В Германии происходят те события, о которых в целом удовлетворительно рассказала Такман: Притвица и его начальника штаба Вальдерзее увольняют в отставку, Гинденбург и Людендорф срочно выезжают командовать в Восточную Пруссию. Самое главное — Мольтке принимает решение об усилении восточного фронта за счет западного. В двадцатых числах августа в Кобленце происходит серия совещаний, на которых первоначально предлагается перебросить в Восточную Пруссию 6 корпусов и одну кавалерийскую дивизию[34]. Поразмыслив, ограничиваются отправкой на восток двух корпусов — гвардейского резервного, XI армейского корпуса и 8-й саксонской кавдивизии. V корпус пока задерживается в Меце в ожидании в зависимости от развития обстановки назначения также в Восточную Пруссию. Это происходит в преддверии решительного сражения в начале сентября на Западном фронте — битвы на Марне. Больше того, оба корпуса были взяты из ударной правофланговой группировки германской армии, заходившей на Париж. Тем самым подрывался в самой основе хваленый план Шлиффена, Гумбинен начисто стер в памяти Мольтке многолетние наставления Шлиффена, который даже на смертном одре в 1913 году бормотал: «Не ослабляйте, а усиливайте правый фланг!»
Последствия всего этого стали ясны в начале сентября, когда свершилось «чудо на Марне» — немцы были отбиты у ворот Парижа, у них не хватило сил для последнего удара...
И в эти дни, когда героизм русского солдата спасал Францию, требования Парижа усилить давление на немцев превратились в лавину, подавившую здравый смысл в Ставке русского верховного главнокомандования. Начиная с 5 августа, когда было передано отчаянное обращение французского правительства, посол Франции в Петербурге Палеолог обивает пороги русских ведомств, домогаясь ускорения наступления в Восточной Пруссии.
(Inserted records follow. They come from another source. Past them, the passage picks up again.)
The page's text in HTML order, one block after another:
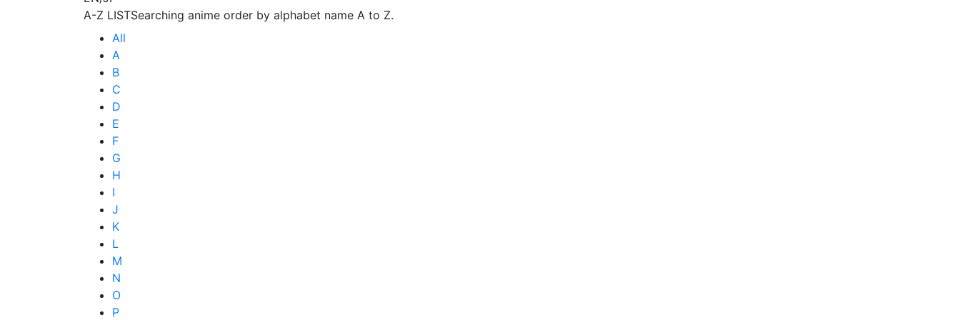
A-Z LISTSearching anime order by alphabet name A to Z.
All
A
B
C
D
E
F
G
H
I
J
K
L
M
N
O
P
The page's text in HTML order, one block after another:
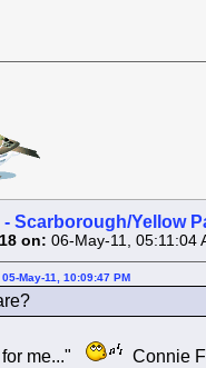
- Scarborough/Yellow
on: 06-May-11, 05:11:04
May-11, 10:09:47 PM
me..." Connie
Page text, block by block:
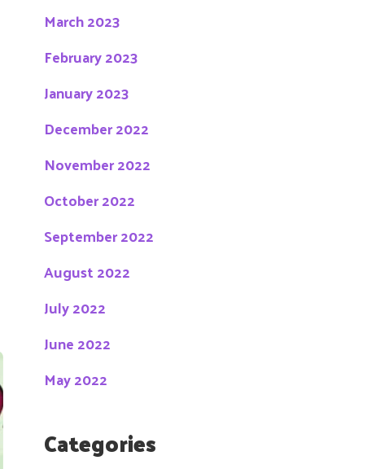
March 2023
February 2023
January 2023
December 2022
November 2022
October 2022
September 2022
August 2022
July 2022
June 2022
May 2022
Categories
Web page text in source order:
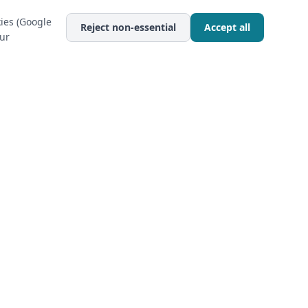
(Google
Reject non-essential Accept all
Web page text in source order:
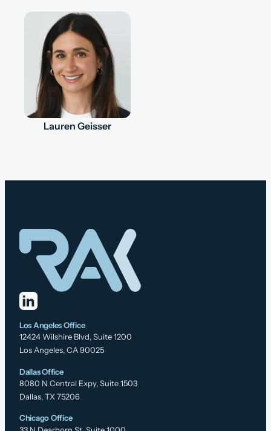
Lauren Geisser
Los Angeles Office
12424 Wilshire Blvd, Suite 1200
Los Angeles, CA 90025
Dallas Office
8080 N Central Expy, Suite 1503
Dallas, TX 75206
Chicago Office
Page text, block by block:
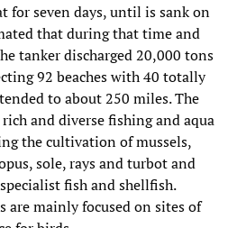
for seven days, until is sank on
that during that time and
tanker discharged 20,000 tons
92 beaches with 40 totally
to about 250 miles. The
and diverse fishing and aqua
the cultivation of mussels,
sole, rays and turbot and
fish and shellfish.
are mainly focused on sites of
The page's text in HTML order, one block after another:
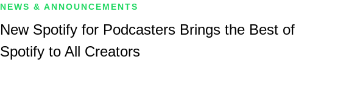
NEWS & ANNOUNCEMENTS
New Spotify for Podcasters Brings the Best of
Spotify to All Creators
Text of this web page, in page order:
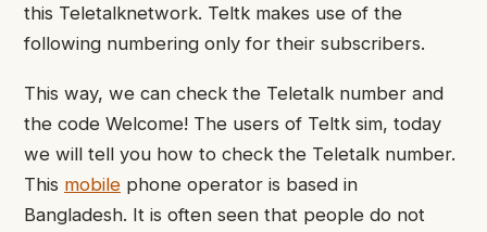
this Teletalknetwork. Teltk makes use of the
following numbering only for their subscribers.
This way, we can check the Teletalk number and
the code Welcome! The users of Teltk sim, today
we will tell you how to check the Teletalk number.
This mobile phone operator is based in
Bangladesh. It is often seen that people do not
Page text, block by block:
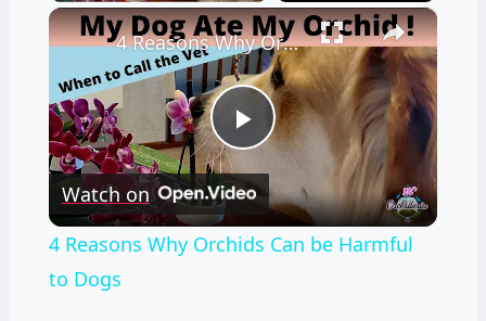
×
Play
Video
4 Reasons Why Orchids Can be Harmful to Dogs
Watch on
4 Reasons Why Orchids Can be Harmful
to Dogs
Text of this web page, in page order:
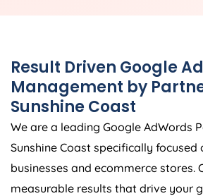
Result Driven Google
Management by
Sunshine Coast
We are a leading Google AdWords
Sunshine Coast specifically
businesses and ecommerce stores.
measurable results that drive your

Его мемуары рисуют поразительную картину. Прослышав, что даже Янушкевич и Жилинский (оба не бог весть какие стратеги) заявили: «Поспешное наступление в Восточную Пруссию осуждено на неудачу, так как войска еще слишком разбросаны и перевозка встречает массу препятствий», посол 13 августа заламывает руки, закатывает глаза и с крайней галльской экспансивностью восклицает: «Подумайте, какой тяжелый час пробил для Франции!»
21 августа, то есть на другой день после Гумбинена, Палеолог помечает в своих записках: «На бельгийском фронте наши операции принимают дурной оборот. Я получил указание воздействовать на Императорское Правительство, дабы ускорить насколько возможно начало наступления русских армий». И наконец 26 августа Палеолог получает из Парижа телеграмму (текст которой набран в его книге курсивом): «Из самого надежного источника получены сведения, что два вражеских корпуса, находившихся против русских армий, переводятся сейчас на французскую границу. На восточной границе Германии их заменили части ландвера. План войны Большого германского генерального штаба совершенно ясен, и нужно настаивать на необходимости самого решительного наступления русских армий на Берлин. Срочно предупредите российское правительство и настаивайте»[35].
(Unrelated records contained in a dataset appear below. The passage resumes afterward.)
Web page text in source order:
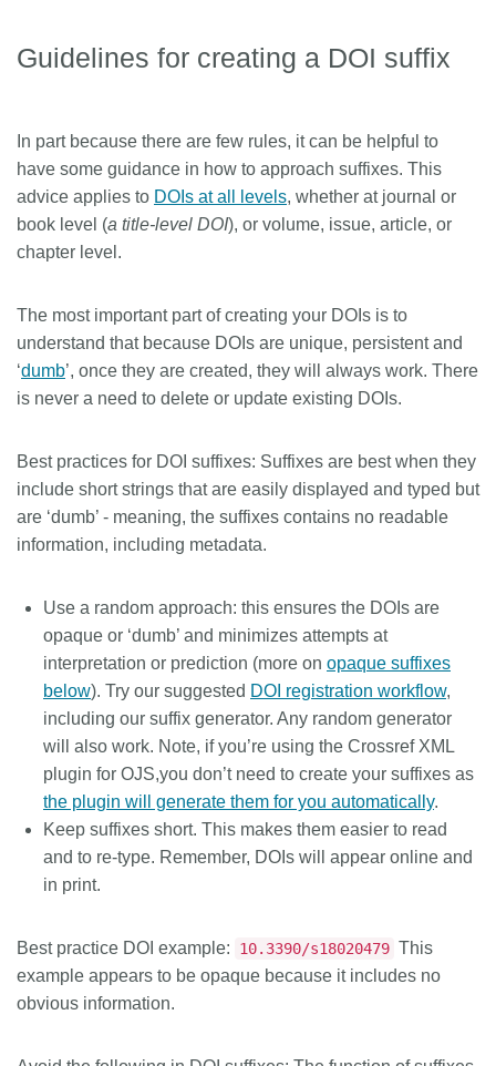
Guidelines for creating a DOI suffix
In part because there are few rules, it can be helpful to
have some guidance in how to approach suffixes. This
advice applies to DOIs at all levels, whether at journal or
book level (a title-level DOI), or volume, issue, article, or
chapter level.
The most important part of creating your DOIs is to
understand that because DOIs are unique, persistent and
‘dumb’, once they are created, they will always work. There
is never a need to delete or update existing DOIs.
Best practices for DOI suffixes: Suffixes are best when they
include short strings that are easily displayed and typed but
are ‘dumb’ - meaning, the suffixes contains no readable
information, including metadata.
Use a random approach: this ensures the DOIs are
opaque or ‘dumb’ and minimizes attempts at
interpretation or prediction (more on opaque suffixes
below). Try our suggested DOI registration workflow,
including our suffix generator. Any random generator
will also work. Note, if you’re using the Crossref XML
plugin for OJS,you don’t need to create your suffixes as
the plugin will generate them for you automatically.
Keep suffixes short. This makes them easier to read
and to re-type. Remember, DOIs will appear online and
in print.
Best practice DOI example: 10.3390/s18020479 This
example appears to be opaque because it includes no
obvious information.
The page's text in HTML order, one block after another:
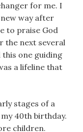
for me. I
way after
to praise God
the next several
one guiding
a lifeline that
stages of a
40th birthday.
children.
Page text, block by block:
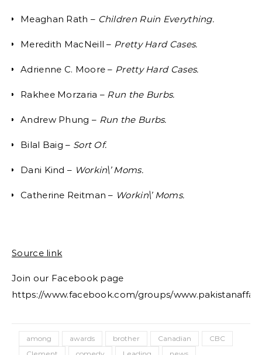
Meaghan Rath – Children Ruin Everything.
Meredith MacNeill – Pretty Hard Cases.
Adrienne C. Moore – Pretty Hard Cases.
Rakhee Morzaria – Run the Burbs.
Andrew Phung – Run the Burbs.
Bilal Baig – Sort Of.
Dani Kind – Workin\’ Moms.
Catherine Reitman – Workin\’ Moms.
Source link
Join our Facebook page
https://www.facebook.com/groups/
among awards brother Canadian
CBC
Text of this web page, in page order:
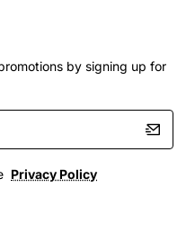
AC, 60Hz
to 104°F (0°C to
condensing
by signing up for
Privacy Policy
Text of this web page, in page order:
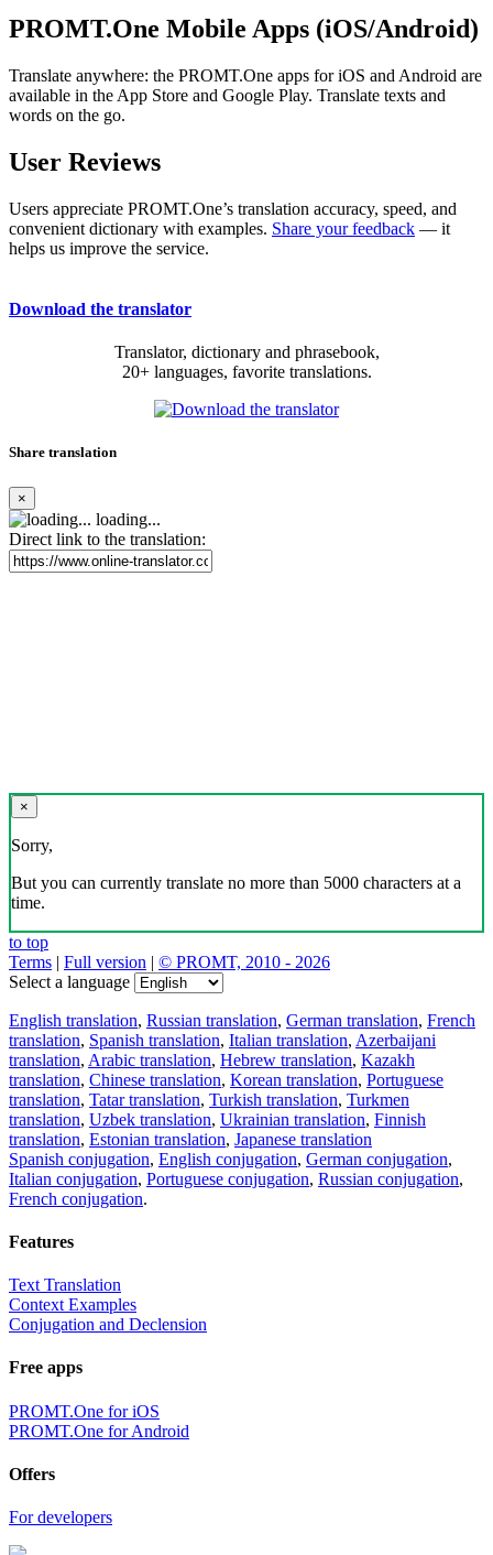
PROMT.One Mobile Apps (iOS/Android)
Translate anywhere: the PROMT.One apps for iOS and Android are
available in the App Store and Google Play. Translate texts and
words on the go.
User Reviews
Users appreciate PROMT.One’s translation accuracy, speed, and
convenient dictionary with examples. Share your feedback — it
helps us improve the service.
Download the translator
Translator, dictionary and phrasebook,
20+ languages, favorite translations.
Share translation
×
loading...
Direct link to the translation:
×
Sorry,
But you can currently translate no more than 5000 characters at a
time.
to top
Terms | Full version | © PROMT, 2010 - 2026
Select a language
English translation, Russian translation, German translation, French
translation, Spanish translation, Italian translation, Azerbaijani
translation, Arabic translation, Hebrew translation, Kazakh
translation, Chinese translation, Korean translation, Portuguese
translation, Tatar translation, Turkish translation, Turkmen
translation, Uzbek translation, Ukrainian translation, Finnish
translation, Estonian translation, Japanese translation
Spanish conjugation, English conjugation, German conjugation,
Italian conjugation, Portuguese conjugation, Russian conjugation,
French conjugation.
Features
Text Translation
Context Examples
Conjugation and Declension
Free apps
PROMT.One for iOS
PROMT.One for Android
Offers
For developers

В тот день — 26 августа, когда в Париже сочинялась эта телеграмма, происходил процесс, обратный описанному в ней, — два германских корпуса действительно были на колесах. Только направлялись они с запада на восток...
Под Гумбиненом русская армия до конца выполнила свой союзнический долг. Не сразу и не вдруг такая точка зрения утвердилась в оценке начального периода первой мировой войны, ибо только с течением времени, появлением новых документов удалось выработать научно обоснованный взгляд на значение этого сражения. В 1920 году Л. А. Радус-Зенкович задавал риторический вопрос: «Кто знает, не Гумбиненское ли сражение помешало императору Вильгельму осуществить его молниеносный удар на Францию и явилось, таким образом, первопричиной «затяжной войны» и окончательного поражения императорской Германии?»[36]
В вышедшей в начале 20-х годов книге французского генерала Дюпона «Германское высшее командование в 1914 г.» (предисловие к книге написал Жоффр) было сказано: «Два корпуса сняты с французского фронта: корпус, дублировавший гвардию, или гвардейский резервный отнимают от армии фон Бюлова, а XI армейский корпус от армии фон Гаузена. Их сопровождает 8-я кавалерийская дивизия... В этом, быть может, и было наше спасение. Представьте себе, что гвардейский резервный корпус находился на своем месте 7 сентября между Бюловым и Клюком, а XI армейский корпус с 8-й кавалерийской дивизией оставался в армии фон Гаузена у Фер-Шампенуаза. Какие последствия! От этой ошибки начальника генерального штаба фон Мольтке другой Мольтке, его дядя, должен был перевернуться в гробу»[37].